捕鱼队的路线,狩猎队的装备,城防队的换防,技术部的位置,全被套走了。
钱趵一拳砸在桌上:“那些人嘴怎么那么贱?”
“不是贱,是傻,”胡大雷说,“人家给几颗兽核,就把什么都说出来了,连技术部在哪儿都说了,他们要是打过来怎么办。”
“不会,就算是真的,也不是现在,”沈星阑打断他,“他们不会打,他们想要的是姜薇姐。”
四个人同时看向他。
“他们打听捕鱼队的路线,打听狩猎队的装备,打听城防队的换防,不是为了打新市。”沈星阑的声音很冷,“是为了摸清姜薇姐的底,她在新市做了什么,帮了谁,跟谁有关系,他们想知道她有多强,有多少人跟着她,能不能拉拢,不能拉拢的话。

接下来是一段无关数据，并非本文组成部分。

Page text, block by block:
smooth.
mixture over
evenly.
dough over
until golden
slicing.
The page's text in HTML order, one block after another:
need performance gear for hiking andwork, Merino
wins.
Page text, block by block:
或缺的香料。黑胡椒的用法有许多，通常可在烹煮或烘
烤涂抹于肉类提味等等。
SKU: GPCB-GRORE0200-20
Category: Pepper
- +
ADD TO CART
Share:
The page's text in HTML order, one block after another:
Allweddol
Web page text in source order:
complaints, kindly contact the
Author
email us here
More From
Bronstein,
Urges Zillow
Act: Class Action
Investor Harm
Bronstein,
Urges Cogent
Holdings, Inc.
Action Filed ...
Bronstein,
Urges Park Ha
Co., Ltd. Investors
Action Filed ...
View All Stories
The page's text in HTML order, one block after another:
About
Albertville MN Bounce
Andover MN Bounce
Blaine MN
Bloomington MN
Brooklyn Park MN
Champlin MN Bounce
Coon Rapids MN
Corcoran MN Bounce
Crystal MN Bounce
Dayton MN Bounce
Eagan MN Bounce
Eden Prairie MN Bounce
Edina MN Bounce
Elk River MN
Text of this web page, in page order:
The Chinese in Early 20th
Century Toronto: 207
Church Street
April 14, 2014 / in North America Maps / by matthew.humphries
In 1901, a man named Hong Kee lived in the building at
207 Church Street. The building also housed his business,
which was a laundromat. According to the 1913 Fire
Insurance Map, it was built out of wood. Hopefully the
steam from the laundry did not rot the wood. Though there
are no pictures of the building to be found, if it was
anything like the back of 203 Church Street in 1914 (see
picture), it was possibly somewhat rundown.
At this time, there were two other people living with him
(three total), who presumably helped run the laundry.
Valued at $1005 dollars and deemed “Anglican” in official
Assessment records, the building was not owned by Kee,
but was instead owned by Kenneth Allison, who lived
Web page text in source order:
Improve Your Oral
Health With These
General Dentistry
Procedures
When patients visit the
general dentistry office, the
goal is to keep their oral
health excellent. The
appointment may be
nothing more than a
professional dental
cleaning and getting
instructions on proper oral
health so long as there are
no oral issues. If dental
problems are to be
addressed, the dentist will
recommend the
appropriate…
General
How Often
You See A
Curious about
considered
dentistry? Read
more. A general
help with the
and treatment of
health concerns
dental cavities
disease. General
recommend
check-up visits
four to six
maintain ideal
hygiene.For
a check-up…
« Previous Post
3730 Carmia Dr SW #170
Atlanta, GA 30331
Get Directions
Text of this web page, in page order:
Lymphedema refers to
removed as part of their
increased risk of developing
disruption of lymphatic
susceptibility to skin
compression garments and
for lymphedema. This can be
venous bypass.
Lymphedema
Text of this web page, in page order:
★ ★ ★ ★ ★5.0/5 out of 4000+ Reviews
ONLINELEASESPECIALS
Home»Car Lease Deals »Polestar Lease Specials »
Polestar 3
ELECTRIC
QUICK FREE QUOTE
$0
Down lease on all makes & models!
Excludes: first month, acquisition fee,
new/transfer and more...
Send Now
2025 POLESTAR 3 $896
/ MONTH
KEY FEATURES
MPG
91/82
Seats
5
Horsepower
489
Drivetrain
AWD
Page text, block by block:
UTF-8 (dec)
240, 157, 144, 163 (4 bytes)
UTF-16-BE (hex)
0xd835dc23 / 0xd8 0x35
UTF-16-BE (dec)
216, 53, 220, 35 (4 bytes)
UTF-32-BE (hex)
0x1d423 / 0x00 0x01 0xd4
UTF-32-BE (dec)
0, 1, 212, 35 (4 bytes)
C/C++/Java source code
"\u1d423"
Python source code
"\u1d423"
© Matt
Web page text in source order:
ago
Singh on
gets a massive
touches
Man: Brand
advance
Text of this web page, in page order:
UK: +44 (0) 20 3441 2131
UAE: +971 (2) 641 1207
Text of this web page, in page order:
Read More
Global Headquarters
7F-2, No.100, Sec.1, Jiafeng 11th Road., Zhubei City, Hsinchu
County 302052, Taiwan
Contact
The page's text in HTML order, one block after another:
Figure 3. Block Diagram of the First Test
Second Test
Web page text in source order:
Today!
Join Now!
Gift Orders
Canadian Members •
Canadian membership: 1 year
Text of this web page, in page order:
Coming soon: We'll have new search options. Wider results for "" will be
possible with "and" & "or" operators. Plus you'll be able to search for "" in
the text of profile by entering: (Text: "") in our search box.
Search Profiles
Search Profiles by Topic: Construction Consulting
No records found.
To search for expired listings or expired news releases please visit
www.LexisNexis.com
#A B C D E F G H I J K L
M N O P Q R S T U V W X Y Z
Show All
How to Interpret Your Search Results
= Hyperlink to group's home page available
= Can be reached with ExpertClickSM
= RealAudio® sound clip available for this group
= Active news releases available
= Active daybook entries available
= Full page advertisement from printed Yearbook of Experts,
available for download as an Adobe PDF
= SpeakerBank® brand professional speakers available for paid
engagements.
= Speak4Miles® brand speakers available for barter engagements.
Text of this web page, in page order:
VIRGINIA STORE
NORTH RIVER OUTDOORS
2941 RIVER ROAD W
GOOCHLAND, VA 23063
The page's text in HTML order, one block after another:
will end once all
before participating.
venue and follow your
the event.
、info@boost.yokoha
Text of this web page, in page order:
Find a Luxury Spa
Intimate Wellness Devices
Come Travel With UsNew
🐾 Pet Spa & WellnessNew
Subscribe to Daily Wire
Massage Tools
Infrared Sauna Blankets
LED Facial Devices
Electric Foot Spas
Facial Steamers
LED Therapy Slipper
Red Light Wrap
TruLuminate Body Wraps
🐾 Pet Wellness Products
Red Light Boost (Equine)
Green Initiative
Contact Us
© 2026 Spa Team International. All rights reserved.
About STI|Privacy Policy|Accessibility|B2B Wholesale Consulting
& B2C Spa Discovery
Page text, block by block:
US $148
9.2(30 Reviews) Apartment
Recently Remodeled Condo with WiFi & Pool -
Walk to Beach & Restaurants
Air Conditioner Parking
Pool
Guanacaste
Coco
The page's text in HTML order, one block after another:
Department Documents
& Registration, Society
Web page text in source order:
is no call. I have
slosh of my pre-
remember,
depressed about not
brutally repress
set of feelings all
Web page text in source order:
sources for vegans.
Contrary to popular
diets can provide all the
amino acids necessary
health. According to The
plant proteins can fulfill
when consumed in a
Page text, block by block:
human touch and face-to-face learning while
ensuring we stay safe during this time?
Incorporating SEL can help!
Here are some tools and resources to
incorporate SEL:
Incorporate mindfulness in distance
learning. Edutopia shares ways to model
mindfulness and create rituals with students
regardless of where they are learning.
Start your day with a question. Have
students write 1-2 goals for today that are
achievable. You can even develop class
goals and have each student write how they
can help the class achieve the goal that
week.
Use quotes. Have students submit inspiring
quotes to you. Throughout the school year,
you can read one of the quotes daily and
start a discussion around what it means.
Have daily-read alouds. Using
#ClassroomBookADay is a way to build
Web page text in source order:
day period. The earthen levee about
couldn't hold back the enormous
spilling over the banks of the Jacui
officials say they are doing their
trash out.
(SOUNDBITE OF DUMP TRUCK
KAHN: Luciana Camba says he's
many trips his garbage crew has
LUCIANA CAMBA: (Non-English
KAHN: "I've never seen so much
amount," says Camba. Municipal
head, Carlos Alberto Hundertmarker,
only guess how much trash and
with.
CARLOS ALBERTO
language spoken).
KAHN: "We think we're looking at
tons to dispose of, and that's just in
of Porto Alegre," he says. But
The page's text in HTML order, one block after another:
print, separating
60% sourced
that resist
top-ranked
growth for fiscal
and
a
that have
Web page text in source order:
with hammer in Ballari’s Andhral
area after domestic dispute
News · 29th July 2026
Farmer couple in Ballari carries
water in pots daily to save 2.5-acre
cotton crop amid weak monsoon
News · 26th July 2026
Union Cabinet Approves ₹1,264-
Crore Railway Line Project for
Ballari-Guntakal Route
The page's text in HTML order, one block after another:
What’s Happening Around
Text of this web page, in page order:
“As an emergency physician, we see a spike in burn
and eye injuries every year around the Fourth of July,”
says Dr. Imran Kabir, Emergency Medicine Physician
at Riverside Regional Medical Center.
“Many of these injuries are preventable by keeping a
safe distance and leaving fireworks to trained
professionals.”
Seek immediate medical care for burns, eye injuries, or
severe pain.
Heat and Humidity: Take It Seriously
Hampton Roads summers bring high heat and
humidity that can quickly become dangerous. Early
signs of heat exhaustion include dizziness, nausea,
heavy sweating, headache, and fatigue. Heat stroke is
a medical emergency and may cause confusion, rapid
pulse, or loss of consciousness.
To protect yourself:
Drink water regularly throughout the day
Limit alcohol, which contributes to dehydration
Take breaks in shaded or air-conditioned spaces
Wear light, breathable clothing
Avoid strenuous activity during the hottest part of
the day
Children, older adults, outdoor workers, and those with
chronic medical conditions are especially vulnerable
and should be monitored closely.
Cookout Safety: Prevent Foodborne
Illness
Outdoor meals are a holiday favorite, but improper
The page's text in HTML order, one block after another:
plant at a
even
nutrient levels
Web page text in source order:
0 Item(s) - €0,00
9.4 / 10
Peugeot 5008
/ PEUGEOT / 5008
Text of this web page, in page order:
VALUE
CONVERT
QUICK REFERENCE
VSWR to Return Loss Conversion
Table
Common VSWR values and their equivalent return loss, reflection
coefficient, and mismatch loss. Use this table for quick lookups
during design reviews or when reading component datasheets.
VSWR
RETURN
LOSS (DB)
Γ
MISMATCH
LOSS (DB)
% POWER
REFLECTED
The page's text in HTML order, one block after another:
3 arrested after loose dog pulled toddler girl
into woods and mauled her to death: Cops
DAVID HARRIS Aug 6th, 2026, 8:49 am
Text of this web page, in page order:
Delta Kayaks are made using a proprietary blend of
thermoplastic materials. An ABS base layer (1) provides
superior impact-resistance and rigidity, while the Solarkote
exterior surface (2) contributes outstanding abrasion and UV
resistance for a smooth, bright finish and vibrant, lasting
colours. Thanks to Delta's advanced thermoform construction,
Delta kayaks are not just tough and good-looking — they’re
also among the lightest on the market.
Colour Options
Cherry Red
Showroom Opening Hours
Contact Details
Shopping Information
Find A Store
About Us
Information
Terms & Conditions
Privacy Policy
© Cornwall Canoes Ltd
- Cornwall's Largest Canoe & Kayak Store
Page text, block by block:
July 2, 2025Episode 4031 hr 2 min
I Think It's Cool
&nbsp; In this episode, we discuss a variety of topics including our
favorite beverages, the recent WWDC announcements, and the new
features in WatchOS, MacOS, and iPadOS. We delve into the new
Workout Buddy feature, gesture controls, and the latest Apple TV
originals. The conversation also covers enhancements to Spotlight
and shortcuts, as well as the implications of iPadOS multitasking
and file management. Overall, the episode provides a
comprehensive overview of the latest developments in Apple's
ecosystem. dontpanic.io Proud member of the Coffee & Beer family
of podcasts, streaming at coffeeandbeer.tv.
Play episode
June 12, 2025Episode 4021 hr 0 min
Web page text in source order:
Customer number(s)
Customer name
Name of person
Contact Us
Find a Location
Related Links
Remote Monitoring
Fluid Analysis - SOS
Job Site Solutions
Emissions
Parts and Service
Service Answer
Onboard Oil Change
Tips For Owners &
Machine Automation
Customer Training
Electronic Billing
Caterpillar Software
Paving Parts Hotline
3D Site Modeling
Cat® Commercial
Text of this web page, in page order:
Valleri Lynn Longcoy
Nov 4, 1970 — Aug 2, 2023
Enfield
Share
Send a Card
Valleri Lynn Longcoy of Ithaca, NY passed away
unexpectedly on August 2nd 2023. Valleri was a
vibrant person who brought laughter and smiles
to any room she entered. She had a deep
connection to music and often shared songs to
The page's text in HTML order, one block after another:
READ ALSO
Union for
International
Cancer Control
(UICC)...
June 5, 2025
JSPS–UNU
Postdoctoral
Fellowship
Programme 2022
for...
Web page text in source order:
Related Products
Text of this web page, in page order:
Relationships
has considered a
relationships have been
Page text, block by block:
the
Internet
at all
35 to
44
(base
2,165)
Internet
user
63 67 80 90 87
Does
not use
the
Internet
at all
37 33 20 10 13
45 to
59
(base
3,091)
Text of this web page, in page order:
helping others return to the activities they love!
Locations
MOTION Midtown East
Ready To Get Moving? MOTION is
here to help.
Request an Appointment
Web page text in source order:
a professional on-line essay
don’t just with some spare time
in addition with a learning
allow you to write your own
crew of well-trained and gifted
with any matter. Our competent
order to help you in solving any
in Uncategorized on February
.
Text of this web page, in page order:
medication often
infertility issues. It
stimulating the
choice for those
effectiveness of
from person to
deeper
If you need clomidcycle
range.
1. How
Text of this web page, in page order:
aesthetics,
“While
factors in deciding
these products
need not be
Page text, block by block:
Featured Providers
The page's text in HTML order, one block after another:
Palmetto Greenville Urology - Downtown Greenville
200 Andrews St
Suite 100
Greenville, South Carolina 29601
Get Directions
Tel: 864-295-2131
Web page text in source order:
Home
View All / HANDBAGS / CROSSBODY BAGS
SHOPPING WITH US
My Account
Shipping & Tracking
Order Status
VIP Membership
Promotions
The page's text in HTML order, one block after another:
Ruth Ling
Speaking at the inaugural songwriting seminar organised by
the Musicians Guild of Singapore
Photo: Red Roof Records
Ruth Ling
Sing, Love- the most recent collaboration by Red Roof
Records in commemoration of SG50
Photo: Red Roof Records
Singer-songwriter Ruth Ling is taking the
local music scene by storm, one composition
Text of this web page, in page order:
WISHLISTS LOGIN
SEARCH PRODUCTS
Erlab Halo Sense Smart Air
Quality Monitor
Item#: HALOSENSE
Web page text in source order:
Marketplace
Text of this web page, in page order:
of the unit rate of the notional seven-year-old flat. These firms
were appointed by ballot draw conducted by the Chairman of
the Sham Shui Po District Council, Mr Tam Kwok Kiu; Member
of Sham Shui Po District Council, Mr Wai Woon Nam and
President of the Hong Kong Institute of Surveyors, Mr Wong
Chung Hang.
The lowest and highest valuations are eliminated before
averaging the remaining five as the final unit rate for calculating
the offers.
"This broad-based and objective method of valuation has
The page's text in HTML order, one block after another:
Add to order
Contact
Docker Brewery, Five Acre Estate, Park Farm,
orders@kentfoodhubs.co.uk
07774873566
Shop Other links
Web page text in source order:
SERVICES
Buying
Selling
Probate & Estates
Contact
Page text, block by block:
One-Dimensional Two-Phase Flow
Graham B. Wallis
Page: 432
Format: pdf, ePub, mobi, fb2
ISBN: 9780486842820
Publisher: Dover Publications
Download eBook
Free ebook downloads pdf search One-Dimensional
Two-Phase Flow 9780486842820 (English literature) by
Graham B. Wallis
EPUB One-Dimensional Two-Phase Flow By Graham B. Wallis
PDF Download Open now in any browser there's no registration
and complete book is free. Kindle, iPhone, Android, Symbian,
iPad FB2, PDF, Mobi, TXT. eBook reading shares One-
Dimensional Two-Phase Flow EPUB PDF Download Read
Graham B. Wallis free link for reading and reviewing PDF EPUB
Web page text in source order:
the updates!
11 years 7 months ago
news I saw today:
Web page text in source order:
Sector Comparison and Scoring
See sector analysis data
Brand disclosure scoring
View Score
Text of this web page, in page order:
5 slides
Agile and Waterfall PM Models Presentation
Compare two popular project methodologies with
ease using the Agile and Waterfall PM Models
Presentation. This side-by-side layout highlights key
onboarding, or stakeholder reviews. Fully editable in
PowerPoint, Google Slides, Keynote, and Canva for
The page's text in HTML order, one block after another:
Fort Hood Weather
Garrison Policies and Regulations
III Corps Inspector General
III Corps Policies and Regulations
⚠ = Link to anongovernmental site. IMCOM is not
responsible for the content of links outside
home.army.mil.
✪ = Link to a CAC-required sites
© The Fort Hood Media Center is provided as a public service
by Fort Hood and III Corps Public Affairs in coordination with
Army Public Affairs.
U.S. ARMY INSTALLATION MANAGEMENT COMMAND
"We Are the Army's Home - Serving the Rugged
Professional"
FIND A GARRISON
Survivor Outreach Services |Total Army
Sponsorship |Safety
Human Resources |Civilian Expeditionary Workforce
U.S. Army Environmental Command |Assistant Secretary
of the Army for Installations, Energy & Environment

”
他没说完,但所有人都懂了。
不能拉拢的话,就要动别的心思。
“那怎么办?”钱趵问。
钱瑶沉默了一会儿,然后说:“先别急,他们只是打听,还没动手,姜姐不是那么好找的,我们先把消息递上去,让上面的人知道。”
“可是,”钱趵想说什么。
“我说了别急,”钱瑶看了他一眼。
钱趵闭嘴了。
沈星阑坐在旁边,低着头,把地图掏出来,在上面画了一个标记。
孙队长今天走的路线,他记住的每一个细节,都画在地图上。
写完之后,他把地图收好,揣进最里面的兜里。
卫刚坐在最边上,慢慢喝着汤,像是什么都没听见。但他握着勺子的手,比平时紧了一些。
又过了几天,胡大雷在集市上接了一单活,带着一个西市来的人去买新市安全区特有的面罩。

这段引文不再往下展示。